# Excerpted records

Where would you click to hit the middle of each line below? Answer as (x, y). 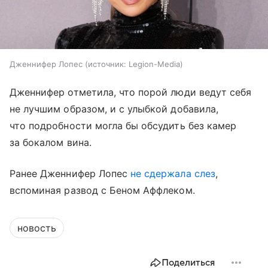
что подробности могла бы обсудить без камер (123, 125)
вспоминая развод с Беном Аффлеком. (102, 190)
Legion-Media (154, 64)
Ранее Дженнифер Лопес (70, 173)
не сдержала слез (173, 173)
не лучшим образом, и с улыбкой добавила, (114, 109)
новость (37, 228)
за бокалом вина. (51, 142)
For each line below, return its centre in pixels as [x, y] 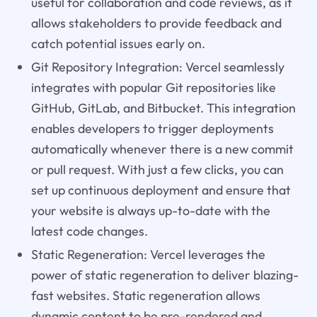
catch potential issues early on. [118, 43]
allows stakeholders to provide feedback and [156, 23]
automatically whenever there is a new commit [162, 149]
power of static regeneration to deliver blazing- [165, 275]
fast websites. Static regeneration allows [145, 295]
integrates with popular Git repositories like [153, 87]
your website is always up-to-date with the [150, 210]
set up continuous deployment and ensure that [161, 190]
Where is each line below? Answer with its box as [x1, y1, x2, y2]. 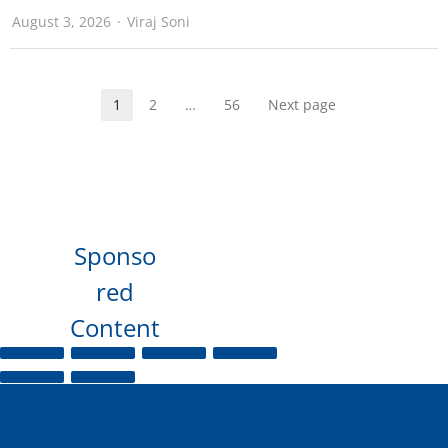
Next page [267, 95, 336, 115]
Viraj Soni [127, 12, 190, 32]
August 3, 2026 [12, 12, 111, 32]
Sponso [74, 239, 156, 273]
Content [70, 311, 160, 345]
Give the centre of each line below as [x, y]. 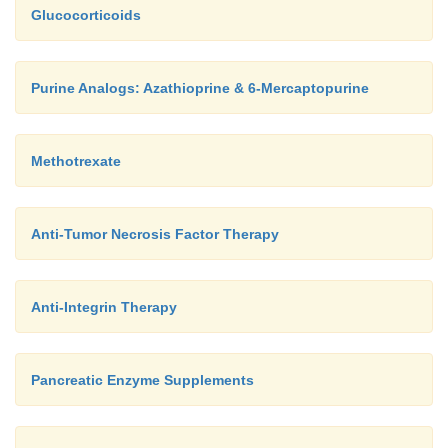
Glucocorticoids [86, 14]
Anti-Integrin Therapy [104, 306]
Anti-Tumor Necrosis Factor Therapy [155, 233]
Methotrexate [76, 160]
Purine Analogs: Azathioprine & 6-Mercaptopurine [200, 87]
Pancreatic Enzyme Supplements [142, 379]
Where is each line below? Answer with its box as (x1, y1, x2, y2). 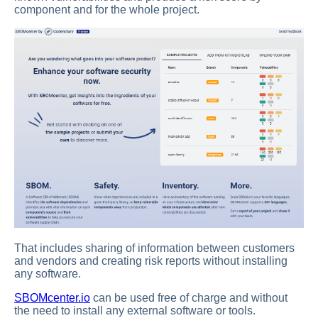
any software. (14, 267, 81, 280)
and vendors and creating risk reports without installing (14, 254, 287, 267)
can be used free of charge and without (90, 291, 287, 304)
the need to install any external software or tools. (14, 304, 256, 317)
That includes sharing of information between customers (14, 241, 295, 254)
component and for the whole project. (14, 3, 199, 16)
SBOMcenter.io (14, 291, 90, 304)
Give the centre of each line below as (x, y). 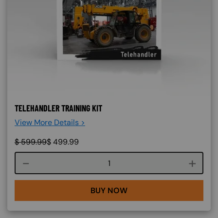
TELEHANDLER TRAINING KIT (58, 108)
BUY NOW (109, 190)
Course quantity (137, 163)
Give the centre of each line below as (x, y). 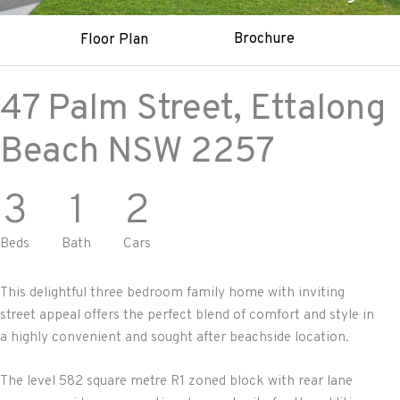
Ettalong (318, 109)
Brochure (264, 39)
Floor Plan (114, 40)
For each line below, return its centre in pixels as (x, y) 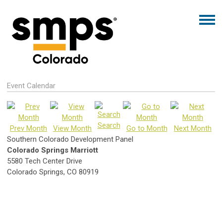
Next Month (193, 128)
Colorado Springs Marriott (53, 150)
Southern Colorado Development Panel (70, 139)
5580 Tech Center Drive (45, 161)
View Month (72, 128)
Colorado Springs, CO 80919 (53, 172)
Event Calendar (31, 86)
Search (109, 125)
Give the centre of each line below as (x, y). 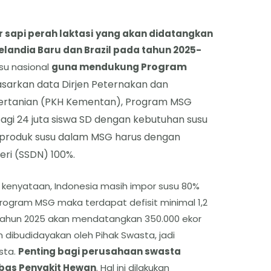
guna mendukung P (99, 67)
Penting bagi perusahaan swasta (99, 251)
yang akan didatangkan (154, 33)
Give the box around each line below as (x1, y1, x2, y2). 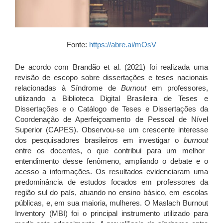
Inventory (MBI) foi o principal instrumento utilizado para (15, 209, 208, 218)
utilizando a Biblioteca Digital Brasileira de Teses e (15, 94, 208, 103)
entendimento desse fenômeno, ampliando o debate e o (15, 156, 208, 165)
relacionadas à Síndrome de (15, 83, 121, 92)
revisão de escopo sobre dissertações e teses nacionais (15, 73, 208, 82)
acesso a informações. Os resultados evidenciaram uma (15, 167, 208, 176)
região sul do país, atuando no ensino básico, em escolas (15, 188, 208, 197)
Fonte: (67, 40, 89, 49)
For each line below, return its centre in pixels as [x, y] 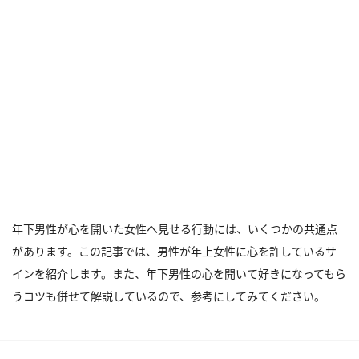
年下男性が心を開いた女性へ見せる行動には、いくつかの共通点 [175, 229]
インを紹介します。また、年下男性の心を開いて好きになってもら [179, 274]
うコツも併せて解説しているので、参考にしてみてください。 [169, 296]
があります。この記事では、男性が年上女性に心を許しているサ [174, 251]
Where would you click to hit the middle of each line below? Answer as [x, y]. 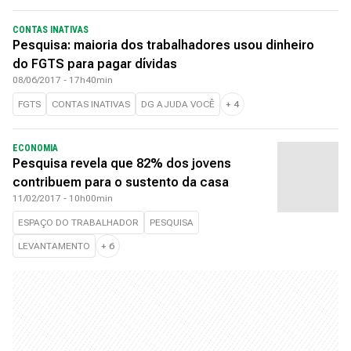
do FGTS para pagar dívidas [95, 64]
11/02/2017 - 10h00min [63, 198]
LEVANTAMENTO [54, 246]
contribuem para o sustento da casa [121, 182]
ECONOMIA [35, 148]
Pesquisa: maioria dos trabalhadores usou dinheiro [163, 45]
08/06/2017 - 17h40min [63, 80]
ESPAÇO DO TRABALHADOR [78, 223]
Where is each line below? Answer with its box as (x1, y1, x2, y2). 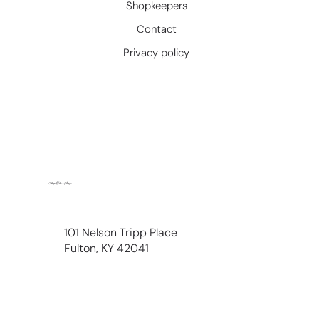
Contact (136, 21, 177, 36)
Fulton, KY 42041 (64, 240, 150, 256)
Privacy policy (123, 45, 190, 60)
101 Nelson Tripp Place (64, 224, 181, 240)
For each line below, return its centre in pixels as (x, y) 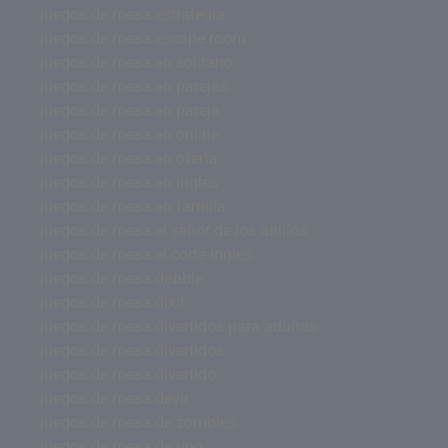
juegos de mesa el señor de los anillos (173, 230)
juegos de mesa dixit (112, 302)
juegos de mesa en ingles (129, 182)
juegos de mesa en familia (133, 206)
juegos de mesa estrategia (132, 14)
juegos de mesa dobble (121, 278)
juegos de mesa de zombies (138, 422)
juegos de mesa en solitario (136, 62)
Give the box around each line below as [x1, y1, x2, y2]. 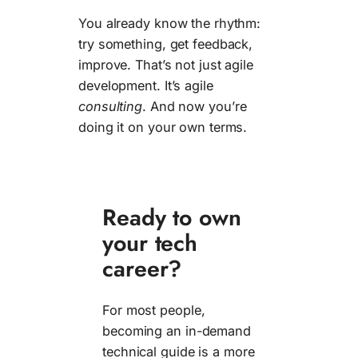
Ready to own [102, 200, 241, 234]
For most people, [102, 302, 205, 319]
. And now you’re [142, 98, 247, 115]
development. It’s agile [78, 78, 213, 94]
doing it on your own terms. [78, 119, 248, 136]
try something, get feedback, [78, 36, 253, 53]
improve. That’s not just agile [78, 57, 253, 74]
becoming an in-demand [102, 323, 251, 340]
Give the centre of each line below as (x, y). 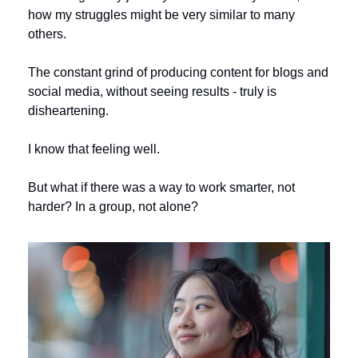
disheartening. (70, 111)
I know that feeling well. (94, 149)
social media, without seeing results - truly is (152, 92)
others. (49, 34)
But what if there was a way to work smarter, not (161, 188)
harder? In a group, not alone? (115, 207)
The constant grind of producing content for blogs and (178, 73)
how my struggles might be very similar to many (161, 15)
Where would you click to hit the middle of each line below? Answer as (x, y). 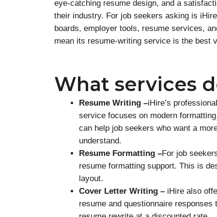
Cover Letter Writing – (122, 191)
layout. (91, 178)
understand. (100, 140)
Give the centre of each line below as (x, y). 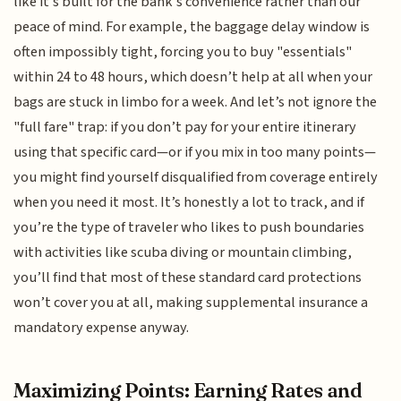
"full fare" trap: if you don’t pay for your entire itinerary (185, 128)
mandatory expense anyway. (102, 328)
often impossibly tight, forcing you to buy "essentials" (183, 52)
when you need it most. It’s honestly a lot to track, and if (189, 203)
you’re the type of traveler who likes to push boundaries (189, 228)
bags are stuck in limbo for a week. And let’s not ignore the (196, 102)
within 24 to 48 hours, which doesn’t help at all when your (193, 77)
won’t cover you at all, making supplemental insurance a (191, 303)
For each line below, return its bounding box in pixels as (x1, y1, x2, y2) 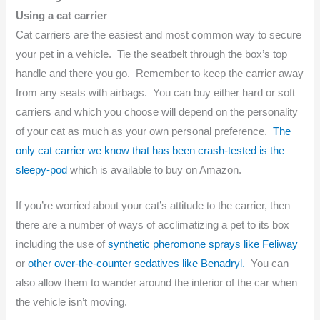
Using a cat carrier (16, 9, 108, 21)
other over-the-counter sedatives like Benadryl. (28, 258, 246, 270)
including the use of (16, 239, 109, 251)
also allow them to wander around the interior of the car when (16, 277, 298, 289)
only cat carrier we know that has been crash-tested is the (16, 144, 285, 156)
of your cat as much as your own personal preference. (16, 125, 274, 137)
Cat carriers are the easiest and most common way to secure (16, 29, 302, 41)
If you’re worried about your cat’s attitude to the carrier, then (16, 200, 291, 212)
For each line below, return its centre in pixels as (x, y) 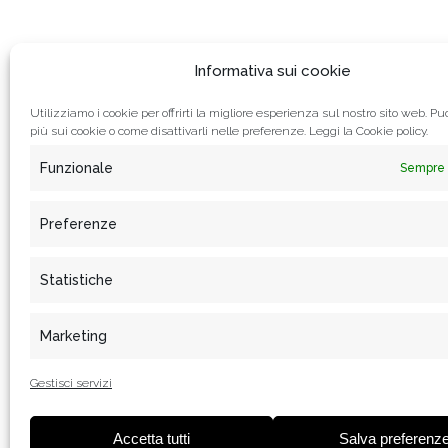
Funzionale (76, 168)
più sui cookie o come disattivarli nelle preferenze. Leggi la (193, 131)
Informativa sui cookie (273, 71)
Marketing (73, 336)
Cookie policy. (392, 131)
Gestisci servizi (71, 383)
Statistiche (76, 280)
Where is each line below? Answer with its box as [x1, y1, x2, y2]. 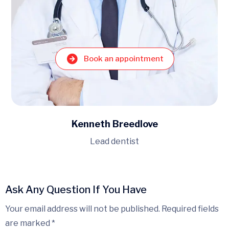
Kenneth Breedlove [71, 119, 158, 130]
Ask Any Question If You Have [5, 184, 147, 196]
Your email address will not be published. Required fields [5, 204, 219, 214]
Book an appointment [83, 54, 164, 64]
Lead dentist [90, 136, 139, 147]
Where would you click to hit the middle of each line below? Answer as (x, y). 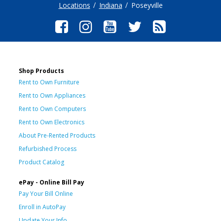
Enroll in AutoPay (42, 207)
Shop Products (41, 71)
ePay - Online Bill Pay (52, 182)
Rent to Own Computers (52, 109)
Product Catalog (41, 162)
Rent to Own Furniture (49, 82)
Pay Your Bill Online (46, 193)
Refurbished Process (48, 148)
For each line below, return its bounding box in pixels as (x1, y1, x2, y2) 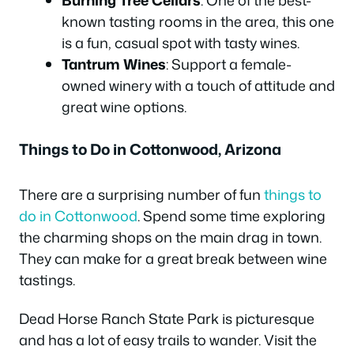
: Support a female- (166, 53, 292, 74)
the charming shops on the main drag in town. (19, 226, 322, 247)
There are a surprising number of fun (19, 183, 264, 205)
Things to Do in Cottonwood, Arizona (19, 137, 281, 160)
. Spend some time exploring (137, 205, 326, 226)
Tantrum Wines (62, 53, 166, 74)
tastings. (19, 269, 75, 290)
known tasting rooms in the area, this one (62, 10, 334, 32)
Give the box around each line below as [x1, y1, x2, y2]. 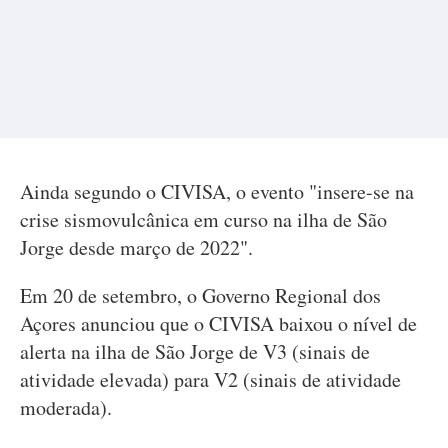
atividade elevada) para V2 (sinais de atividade [20, 366, 401, 393]
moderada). [20, 394, 112, 421]
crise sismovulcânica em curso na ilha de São [20, 206, 387, 233]
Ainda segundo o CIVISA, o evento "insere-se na [20, 178, 414, 205]
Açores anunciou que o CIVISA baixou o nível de [20, 310, 417, 337]
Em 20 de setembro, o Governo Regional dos [20, 282, 381, 309]
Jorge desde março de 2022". [20, 234, 253, 261]
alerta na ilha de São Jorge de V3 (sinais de [20, 338, 370, 365]
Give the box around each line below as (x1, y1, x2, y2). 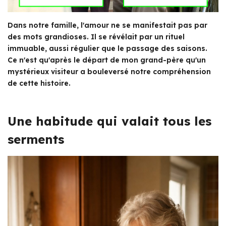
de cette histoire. (8, 79, 71, 88)
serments (8, 132, 64, 147)
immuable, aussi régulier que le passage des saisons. (8, 44, 207, 53)
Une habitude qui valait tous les (8, 114, 211, 129)
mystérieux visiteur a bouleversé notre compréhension (8, 67, 211, 76)
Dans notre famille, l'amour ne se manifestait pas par (8, 21, 207, 30)
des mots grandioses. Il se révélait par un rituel (8, 32, 185, 41)
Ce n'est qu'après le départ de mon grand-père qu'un (8, 55, 206, 65)
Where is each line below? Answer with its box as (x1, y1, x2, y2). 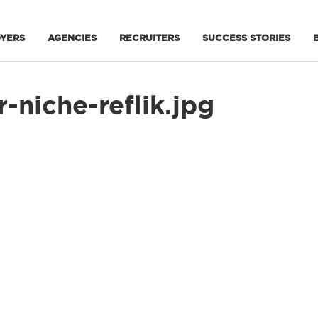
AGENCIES (48, 32, 97, 44)
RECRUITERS (119, 32, 180, 44)
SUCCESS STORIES (202, 32, 290, 44)
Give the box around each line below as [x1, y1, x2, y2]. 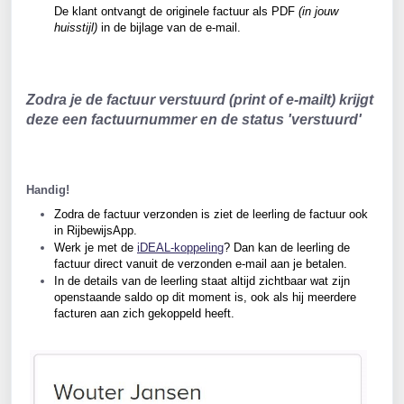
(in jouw [298, 5, 342, 19]
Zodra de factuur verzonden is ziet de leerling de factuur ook [54, 207, 372, 221]
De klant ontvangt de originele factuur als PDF [54, 5, 298, 19]
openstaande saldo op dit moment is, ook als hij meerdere [54, 290, 360, 304]
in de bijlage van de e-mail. [97, 21, 241, 35]
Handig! [26, 183, 69, 197]
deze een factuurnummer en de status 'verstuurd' [26, 112, 362, 128]
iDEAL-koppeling [137, 241, 224, 254]
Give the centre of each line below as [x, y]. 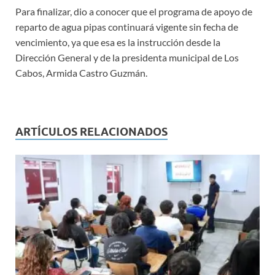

# Requirement
Retype exactly. Include each line from the start of the material through the line holding "Course quantity (137, 163)", and leave the pictures out.

# Solution to the exercise
Where would you click to hit the middle of each line below? Answer as (x, y). 
что подробности могла бы обсудить без камер (123, 125)
вспоминая развод с Беном Аффлеком. (102, 190)
Legion-Media (154, 64)
Ранее Дженнифер Лопес (70, 173)
не сдержала слез (173, 173)
не лучшим образом, и с улыбкой добавила, (114, 109)
новость (37, 228)
за бокалом вина. (51, 142)
For each line below, return its centre in pixels as [x, y] 
catch potential issues early on. [118, 43]
allows stakeholders to provide feedback and [156, 23]
automatically whenever there is a new commit [162, 149]
power of static regeneration to deliver blazing- [165, 275]
fast websites. Static regeneration allows [145, 295]
integrates with popular Git repositories like [153, 87]
your website is always up-to-date with the [150, 210]
set up continuous deployment and ensure that [161, 190]
Where is each line below? Answer with its box as [x1, y1, x2, y2]. 
Next page [267, 95, 336, 115]
Viraj Soni [127, 12, 190, 32]
August 3, 2026 [12, 12, 111, 32]
Sponso [74, 239, 156, 273]
Content [70, 311, 160, 345]
Give the centre of each line below as [x, y]. 
Glucocorticoids [86, 14]
Anti-Integrin Therapy [104, 306]
Anti-Tumor Necrosis Factor Therapy [155, 233]
Methotrexate [76, 160]
Purine Analogs: Azathioprine & 6-Mercaptopurine [200, 87]
Pancreatic Enzyme Supplements [142, 379]
Where is each line below? Answer with its box as (x1, y1, x2, y2). 
any software. (14, 267, 81, 280)
and vendors and creating risk reports without installing (14, 254, 287, 267)
can be used free of charge and without (90, 291, 287, 304)
the need to install any external software or tools. (14, 304, 256, 317)
That includes sharing of information between customers (14, 241, 295, 254)
component and for the whole project. (14, 3, 199, 16)
SBOMcenter.io (14, 291, 90, 304)
Give the centre of each line below as (x, y). 
TELEHANDLER TRAINING KIT (58, 108)
BUY NOW (109, 190)
Course quantity (137, 163)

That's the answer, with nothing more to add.